Я знала, что Клод страшно не хотелось расставаться с графом. Я как раз находилась в одном из маленьких, огороженных зеленой стеной садиков, когда они с графом проходили мимо. Мы не видели друг друга, но я слышала их голоса — особенно Клод, ибо ее голос, когда она сердилась, поднимался до пронзительных, почти визгливых нот.
— Но ведь они будут ожидать вас!
— Они поймут. Вы с Филиппом объясните им, что со мной произошло.
— Несчастный случай! Несколько ушибов! — Он что-то ответил — я не расслышала, — и она продолжала: — Лотэр… пожалуйста!
— Дорогая, я останусь здесь.
— Ты не хочешь слушать меня. Такое впечатление, будто ты…
Все-таки в Париж уехали Клод и Филипп, и я, отбросив сомнения и страхи, наслаждалась отсутствием мадам де ла Таль.
Дни выдались солнечными. Лоза была в пике своего роста. Никогда в жизни я не чувствовала себя такой счастливой, хотя знала, что мое счастье почти столь же капризно, как апрельский день. В любой момент я могла натолкнуться на какое-нибудь малоприятное открытие, в любой момент меня могли попросить уехать из замка. В любую минуту на небе могли появиться темные тучи, которые полностью закрыли бы солнце. Поэтому я купалась в его лучах, пока оно еще светило и согревало.
Как только Филипп и Клод уехали, визиты графа в галерею участились. Иногда мне казалось, что он старается от чего-то избавиться, освободиться. Бывали моменты, когда за его дразнящими улыбками я улавливала проблески совершенно иного человека. Порой мне даже чудилось, что наши беседы доставляют ему такое же удовольствие, как и мне.
Когда он уходил, я возвращалась к реальности и начинала смеяться над собой, задавая себе вопрос: «И долго ты будешь грезить наяву?»
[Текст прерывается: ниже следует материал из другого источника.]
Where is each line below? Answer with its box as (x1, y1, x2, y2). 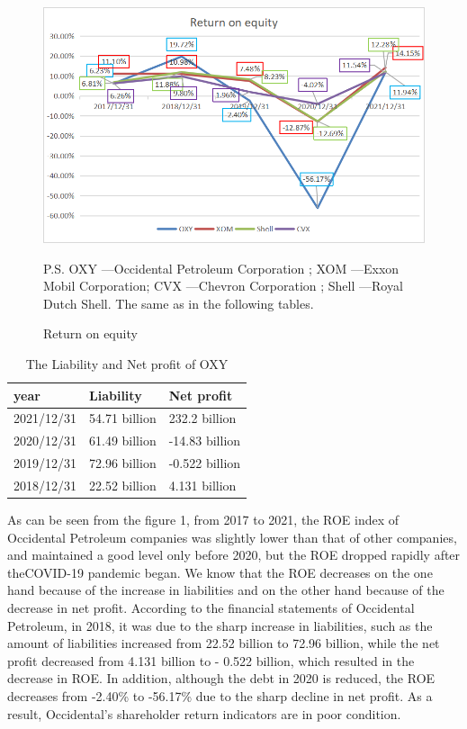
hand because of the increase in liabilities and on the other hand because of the (7, 580, 445, 599)
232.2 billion (168, 409, 237, 427)
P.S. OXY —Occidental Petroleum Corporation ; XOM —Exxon (43, 258, 400, 277)
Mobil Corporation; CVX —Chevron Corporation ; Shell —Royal (43, 276, 403, 295)
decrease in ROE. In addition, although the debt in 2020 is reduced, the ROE (7, 669, 436, 688)
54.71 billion (89, 409, 157, 427)
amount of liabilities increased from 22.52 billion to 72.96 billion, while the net (7, 634, 440, 652)
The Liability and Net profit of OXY (25, 354, 229, 373)
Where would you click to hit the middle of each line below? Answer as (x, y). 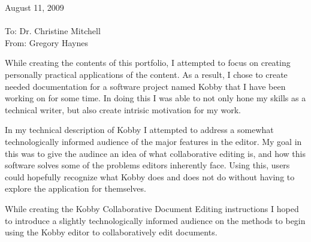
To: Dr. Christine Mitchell (53, 31)
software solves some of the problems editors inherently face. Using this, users (147, 165)
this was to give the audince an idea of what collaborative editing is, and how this (155, 153)
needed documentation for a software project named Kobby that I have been (145, 86)
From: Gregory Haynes (46, 42)
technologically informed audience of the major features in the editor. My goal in (153, 141)
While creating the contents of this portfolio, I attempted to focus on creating (148, 63)
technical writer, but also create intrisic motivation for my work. (123, 109)
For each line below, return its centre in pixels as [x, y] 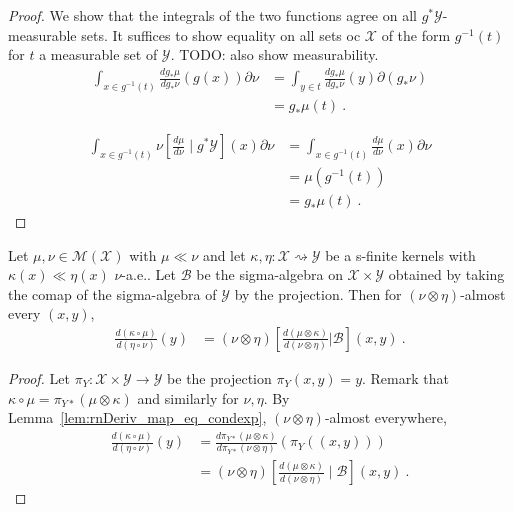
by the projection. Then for [318, 293]
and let [224, 254]
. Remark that [405, 377]
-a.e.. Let [148, 274]
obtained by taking [446, 274]
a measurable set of [98, 54]
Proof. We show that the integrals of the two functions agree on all [212, 15]
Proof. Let [39, 377]
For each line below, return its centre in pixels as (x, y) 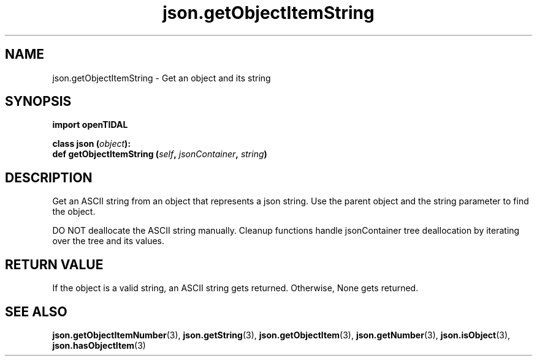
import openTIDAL (90, 125)
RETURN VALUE (54, 264)
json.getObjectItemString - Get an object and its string (162, 78)
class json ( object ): (92, 144)
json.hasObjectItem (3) (99, 345)
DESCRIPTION (49, 177)
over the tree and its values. (109, 241)
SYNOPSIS (38, 102)
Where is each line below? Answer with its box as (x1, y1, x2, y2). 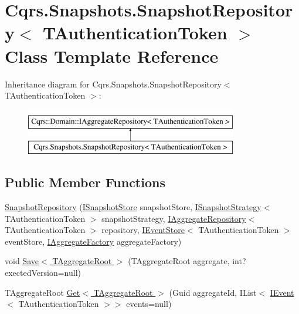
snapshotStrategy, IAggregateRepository (101, 212, 246, 224)
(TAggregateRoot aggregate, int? (128, 255, 246, 267)
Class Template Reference (5, 43, 219, 67)
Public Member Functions (5, 173, 165, 191)
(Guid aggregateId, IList (169, 286, 257, 298)
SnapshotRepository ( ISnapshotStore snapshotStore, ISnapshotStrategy (5, 201, 261, 213)
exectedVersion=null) (5, 266, 81, 279)
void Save (5, 255, 39, 267)
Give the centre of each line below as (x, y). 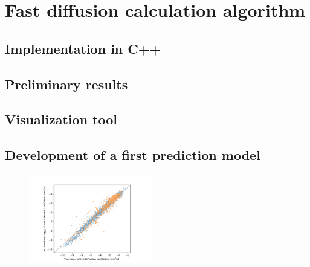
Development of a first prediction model (133, 155)
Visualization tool (61, 119)
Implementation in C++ (83, 48)
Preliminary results (66, 84)
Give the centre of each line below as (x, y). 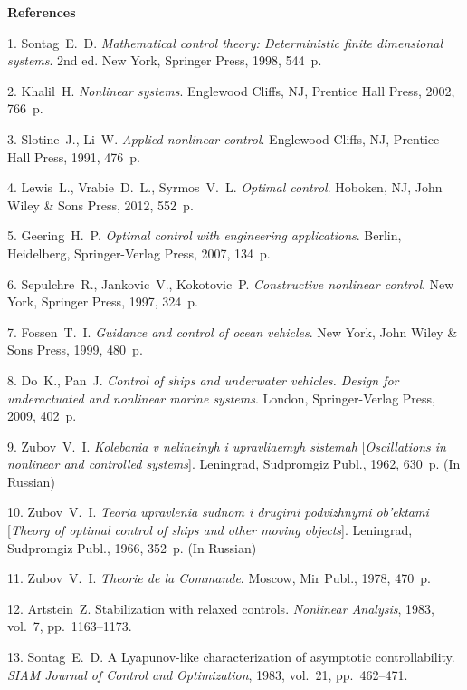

Всему происходящему было одно простое объяснение: в замке больше не осталось никого, кем бы он мог забавляться, поэтому он развлекался тем, что восторгался моей одержимостью в работе. И не следовало об этом забывать.
Однако граф действительно интересовался живописью и неплохо в ней разбирался. Я вспомнила запись в дневнике Франсуазы. Она считала, что должна была научиться чему-нибудь из того, что его интересовало. Бедная запуганная маленькая Франсуаза! Почему она так боялась?
Бывали моменты, когда он был слишком циничен. Могу себе представить, как пугалась мягкая и добросердечная Франсуаза. В этом был даже какой-то элемент садизма: словно он получал удовольствие, насмехаясь над другими людьми и повергая их в состояние психологического дискомфорта. Но что касается меня, то все эти его эскапады я расценивала как своего рода броню, которая в силу какой-то существовавшей в его жизни тайны скрывала истинную натуру графа.